**ASSIGNED TASK**: All of the records must be repeated exactly.

Start of INPUT DATA

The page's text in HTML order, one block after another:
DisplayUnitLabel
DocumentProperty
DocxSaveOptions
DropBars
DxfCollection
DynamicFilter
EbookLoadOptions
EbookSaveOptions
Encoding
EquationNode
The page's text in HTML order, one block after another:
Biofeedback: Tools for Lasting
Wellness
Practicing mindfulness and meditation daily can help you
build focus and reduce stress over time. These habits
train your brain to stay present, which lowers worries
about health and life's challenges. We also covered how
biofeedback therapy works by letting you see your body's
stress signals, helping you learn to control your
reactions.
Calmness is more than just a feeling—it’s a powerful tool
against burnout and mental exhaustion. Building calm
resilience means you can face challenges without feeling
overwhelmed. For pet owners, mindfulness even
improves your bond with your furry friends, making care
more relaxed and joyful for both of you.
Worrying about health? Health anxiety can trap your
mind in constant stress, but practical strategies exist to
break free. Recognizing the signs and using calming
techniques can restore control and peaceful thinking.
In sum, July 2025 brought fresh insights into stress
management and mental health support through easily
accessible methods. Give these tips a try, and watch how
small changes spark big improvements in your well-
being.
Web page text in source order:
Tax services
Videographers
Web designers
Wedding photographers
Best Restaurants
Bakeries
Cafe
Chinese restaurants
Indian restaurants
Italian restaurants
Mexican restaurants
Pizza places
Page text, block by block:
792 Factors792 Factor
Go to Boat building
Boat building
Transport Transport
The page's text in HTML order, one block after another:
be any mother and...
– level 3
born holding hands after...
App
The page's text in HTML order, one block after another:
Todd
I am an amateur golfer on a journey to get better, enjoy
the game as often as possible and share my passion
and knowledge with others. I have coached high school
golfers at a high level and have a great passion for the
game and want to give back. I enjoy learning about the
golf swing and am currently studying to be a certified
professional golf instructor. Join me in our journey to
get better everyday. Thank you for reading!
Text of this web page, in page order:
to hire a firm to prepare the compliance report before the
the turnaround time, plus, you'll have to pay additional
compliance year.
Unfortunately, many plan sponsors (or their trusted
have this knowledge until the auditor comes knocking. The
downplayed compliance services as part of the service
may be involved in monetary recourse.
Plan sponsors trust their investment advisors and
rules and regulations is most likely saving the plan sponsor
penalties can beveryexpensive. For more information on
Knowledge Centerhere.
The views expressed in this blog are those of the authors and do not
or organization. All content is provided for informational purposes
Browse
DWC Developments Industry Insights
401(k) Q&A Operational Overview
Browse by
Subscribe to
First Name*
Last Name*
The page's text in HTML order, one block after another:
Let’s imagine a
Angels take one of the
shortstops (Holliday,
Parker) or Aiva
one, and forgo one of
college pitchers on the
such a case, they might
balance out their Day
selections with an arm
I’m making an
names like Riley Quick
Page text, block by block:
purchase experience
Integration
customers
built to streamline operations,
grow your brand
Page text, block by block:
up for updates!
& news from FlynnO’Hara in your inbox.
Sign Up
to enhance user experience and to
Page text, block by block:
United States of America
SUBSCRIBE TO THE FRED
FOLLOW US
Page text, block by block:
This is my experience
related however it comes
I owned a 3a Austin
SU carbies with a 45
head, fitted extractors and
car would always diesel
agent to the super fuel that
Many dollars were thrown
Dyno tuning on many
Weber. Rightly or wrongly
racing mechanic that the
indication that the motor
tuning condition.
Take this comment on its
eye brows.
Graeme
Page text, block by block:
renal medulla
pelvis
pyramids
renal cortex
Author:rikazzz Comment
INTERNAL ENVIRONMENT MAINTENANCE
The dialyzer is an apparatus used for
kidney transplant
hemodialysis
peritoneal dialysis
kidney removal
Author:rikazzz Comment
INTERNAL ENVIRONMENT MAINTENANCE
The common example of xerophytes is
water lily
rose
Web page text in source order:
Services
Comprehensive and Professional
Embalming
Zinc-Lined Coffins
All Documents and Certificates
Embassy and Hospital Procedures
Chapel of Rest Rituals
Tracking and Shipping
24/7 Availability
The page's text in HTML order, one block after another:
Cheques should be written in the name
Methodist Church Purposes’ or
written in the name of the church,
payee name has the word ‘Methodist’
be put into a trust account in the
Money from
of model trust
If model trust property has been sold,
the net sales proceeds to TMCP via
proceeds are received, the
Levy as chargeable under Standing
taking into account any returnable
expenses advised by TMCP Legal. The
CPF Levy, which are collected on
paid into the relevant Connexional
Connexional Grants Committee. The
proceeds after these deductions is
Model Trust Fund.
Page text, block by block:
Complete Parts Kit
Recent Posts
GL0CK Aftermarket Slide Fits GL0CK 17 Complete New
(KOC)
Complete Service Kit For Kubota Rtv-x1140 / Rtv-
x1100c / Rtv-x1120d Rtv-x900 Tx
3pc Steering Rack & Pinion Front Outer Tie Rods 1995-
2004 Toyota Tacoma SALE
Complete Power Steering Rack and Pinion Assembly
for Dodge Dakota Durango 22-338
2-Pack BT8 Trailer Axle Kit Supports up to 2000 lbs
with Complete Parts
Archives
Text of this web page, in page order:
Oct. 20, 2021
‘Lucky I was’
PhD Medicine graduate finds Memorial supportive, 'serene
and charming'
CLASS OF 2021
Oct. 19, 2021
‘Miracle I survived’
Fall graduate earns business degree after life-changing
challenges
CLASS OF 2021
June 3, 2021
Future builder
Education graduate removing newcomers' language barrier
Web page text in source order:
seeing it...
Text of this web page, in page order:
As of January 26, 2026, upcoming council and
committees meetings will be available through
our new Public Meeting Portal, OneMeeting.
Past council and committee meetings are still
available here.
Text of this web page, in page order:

End of INPUT DATA

**EXERCISE RESULT**:
The page's text in HTML order, one block after another:
DisplayUnitLabel
DocumentProperty
DocxSaveOptions
DropBars
DxfCollection
DynamicFilter
EbookLoadOptions
EbookSaveOptions
Encoding
EquationNode
The page's text in HTML order, one block after another:
Biofeedback: Tools for Lasting
Wellness
Practicing mindfulness and meditation daily can help you
build focus and reduce stress over time. These habits
train your brain to stay present, which lowers worries
about health and life's challenges. We also covered how
biofeedback therapy works by letting you see your body's
stress signals, helping you learn to control your
reactions.
Calmness is more than just a feeling—it’s a powerful tool
against burnout and mental exhaustion. Building calm
resilience means you can face challenges without feeling
overwhelmed. For pet owners, mindfulness even
improves your bond with your furry friends, making care
more relaxed and joyful for both of you.
Worrying about health? Health anxiety can trap your
mind in constant stress, but practical strategies exist to
break free. Recognizing the signs and using calming
techniques can restore control and peaceful thinking.
In sum, July 2025 brought fresh insights into stress
management and mental health support through easily
accessible methods. Give these tips a try, and watch how
small changes spark big improvements in your well-
being.
Web page text in source order:
Tax services
Videographers
Web designers
Wedding photographers
Best Restaurants
Bakeries
Cafe
Chinese restaurants
Indian restaurants
Italian restaurants
Mexican restaurants
Pizza places
Page text, block by block:
792 Factors792 Factor
Go to Boat building
Boat building
Transport Transport
The page's text in HTML order, one block after another:
be any mother and...
– level 3
born holding hands after...
App
The page's text in HTML order, one block after another:
Todd
I am an amateur golfer on a journey to get better, enjoy
the game as often as possible and share my passion
and knowledge with others. I have coached high school
golfers at a high level and have a great passion for the
game and want to give back. I enjoy learning about the
golf swing and am currently studying to be a certified
professional golf instructor. Join me in our journey to
get better everyday. Thank you for reading!
Text of this web page, in page order:
to hire a firm to prepare the compliance report before the
the turnaround time, plus, you'll have to pay additional
compliance year.
Unfortunately, many plan sponsors (or their trusted
have this knowledge until the auditor comes knocking. The
downplayed compliance services as part of the service
may be involved in monetary recourse.
Plan sponsors trust their investment advisors and
rules and regulations is most likely saving the plan sponsor
penalties can beveryexpensive. For more information on
Knowledge Centerhere.
The views expressed in this blog are those of the authors and do not
or organization. All content is provided for informational purposes
Browse
DWC Developments Industry Insights
401(k) Q&A Operational Overview
Browse by
Subscribe to
First Name*
Last Name*
The page's text in HTML order, one block after another:
Let’s imagine a
Angels take one of the
shortstops (Holliday,
Parker) or Aiva
one, and forgo one of
college pitchers on the
such a case, they might
balance out their Day
selections with an arm
I’m making an
names like Riley Quick
Page text, block by block:
purchase experience
Integration
customers
built to streamline operations,
grow your brand
Page text, block by block:
up for updates!
& news from FlynnO’Hara in your inbox.
Sign Up
to enhance user experience and to
Page text, block by block:
United States of America
SUBSCRIBE TO THE FRED
FOLLOW US
Page text, block by block:
This is my experience
related however it comes
I owned a 3a Austin
SU carbies with a 45
head, fitted extractors and
car would always diesel
agent to the super fuel that
Many dollars were thrown
Dyno tuning on many
Weber. Rightly or wrongly
racing mechanic that the
indication that the motor
tuning condition.
Take this comment on its
eye brows.
Graeme
Page text, block by block:
renal medulla
pelvis
pyramids
renal cortex
Author:rikazzz Comment
INTERNAL ENVIRONMENT MAINTENANCE
The dialyzer is an apparatus used for
kidney transplant
hemodialysis
peritoneal dialysis
kidney removal
Author:rikazzz Comment
INTERNAL ENVIRONMENT MAINTENANCE
The common example of xerophytes is
water lily
rose
Web page text in source order:
Services
Comprehensive and Professional
Embalming
Zinc-Lined Coffins
All Documents and Certificates
Embassy and Hospital Procedures
Chapel of Rest Rituals
Tracking and Shipping
24/7 Availability
The page's text in HTML order, one block after another:
Cheques should be written in the name
Methodist Church Purposes’ or
written in the name of the church,
payee name has the word ‘Methodist’
be put into a trust account in the
Money from
of model trust
If model trust property has been sold,
the net sales proceeds to TMCP via
proceeds are received, the
Levy as chargeable under Standing
taking into account any returnable
expenses advised by TMCP Legal. The
CPF Levy, which are collected on
paid into the relevant Connexional
Connexional Grants Committee. The
proceeds after these deductions is
Model Trust Fund.
Page text, block by block:
Complete Parts Kit
Recent Posts
GL0CK Aftermarket Slide Fits GL0CK 17 Complete New
(KOC)
Complete Service Kit For Kubota Rtv-x1140 / Rtv-
x1100c / Rtv-x1120d Rtv-x900 Tx
3pc Steering Rack & Pinion Front Outer Tie Rods 1995-
2004 Toyota Tacoma SALE
Complete Power Steering Rack and Pinion Assembly
for Dodge Dakota Durango 22-338
2-Pack BT8 Trailer Axle Kit Supports up to 2000 lbs
with Complete Parts
Archives
Text of this web page, in page order:
Oct. 20, 2021
‘Lucky I was’
PhD Medicine graduate finds Memorial supportive, 'serene
and charming'
CLASS OF 2021
Oct. 19, 2021
‘Miracle I survived’
Fall graduate earns business degree after life-changing
challenges
CLASS OF 2021
June 3, 2021
Future builder
Education graduate removing newcomers' language barrier
Web page text in source order:
seeing it...
Text of this web page, in page order:
As of January 26, 2026, upcoming council and
committees meetings will be available through
our new Public Meeting Portal, OneMeeting.
Past council and committee meetings are still
available here.
Text of this web page, in page order:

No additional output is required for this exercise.